一般病理学では炎症、ガン、変性というように、病理組織の共通性で分類をしている。また微生物学では、何に感染するかが病気の分類になる。一方、診療部門ではどうしても臓器別、年齢別の分類が優先される。こう考えると疾病分類は簡単でないことがよくわかる。
今日紹介するシカゴ大学からの論文は保険会社の持っているビッグデータを用いて、病気を頻度、遺伝性、環境要因の面から分析して分類できないか調べた研究でNature Geneticsのオンライン版に掲載された。タイトルは「Classification of common human disease derived from shared genetic and environmental determinants(遺伝と環境要因の共通性からみた一般的病気の分類)」だ。
Nature Geneticsに論文を送ったのは著者らの選択だと思うが、Nature Geneticsに送ってしまって、本当は読んで欲しい多くの研究者の目に止まらないのではとまず思った。
研究では医療保険会社が持っている疾患と会員のデータを使って、親子兄弟で同じ病気が起こる確率、同じ環境で暮らす夫婦で病気が起こる確率を計算し、統計学的に、疾患の頻度、家族性から計算される遺伝性、環境依存性などを計算しプロットしている。難しい病気でなければ、金を払う側の米国の保険会社の診断は性格だ。また、子供も25歳までは親と同じ保険でカバーされるので、家族内での病気の発生を正確に抽出できる。
実際には4000万人分のデータから、約13万家族と、50万単身者を抜き出し、遺伝的一致率(遺伝)、環境を共有する夫婦での一致率(環境)、環境を共有する兄弟での一致率(遺伝+環境)に基づく数理モデルを作って、149種類の一般的な病気の遺伝要因、環境要因を算出している。
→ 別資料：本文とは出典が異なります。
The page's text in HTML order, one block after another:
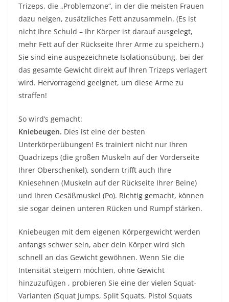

膨大なデータで詳しく紹介する気は全くないが、遺伝要因では一番高いのは自閉症スペクトラムで、一番低いのが脂肪腫になり、一方環境要因が高いのは皮膚の腫瘍になる。一般的に多くの病気では遺伝的要素の方が環境要因より高い影響力があるが、例えば統合失調症のような神経系疾患では、環境要因と遺伝要因の寄与は同程度になる。 これを聞くと、統合失調症は最も遺伝性の高い病気ではなかったかと質問が来ると思うが、この研究は単純に遺伝性を調べているわけではない。個人的には、統合失調症でも脳のような複雑なシステムの病気に環境が大きく影響することは当然だと思う。
この研究の面白さは遺伝と環境要因の寄与度を指標に病気の間の関係を知ることができる点だ。例えば偏頭痛は普通脳や脳血管の病気として分類されてしまうが、この方法で分類すると腸炎のような免疫疾患と関連が高い。あるいは、1型糖尿病と高血圧がよく似ていることになる。このような意外な結果こそ、将来面白い結果につながる可能性がある。
他にも、病気の発症年齢との関係など疾病分類を考える上で面白い話が満載だが、それぞれの興味を念頭に直接読んで欲しい。はっきり言って、意外性はあっても、「なるほどビッグデータも役にたつ」程度で終わる仕事だが、今後家族関係や環境要因がスマフォなどのデータを通してリンクされてくると、さらに精緻な環境と遺伝に基づく疾患分類法の開発につながるのではと期待している。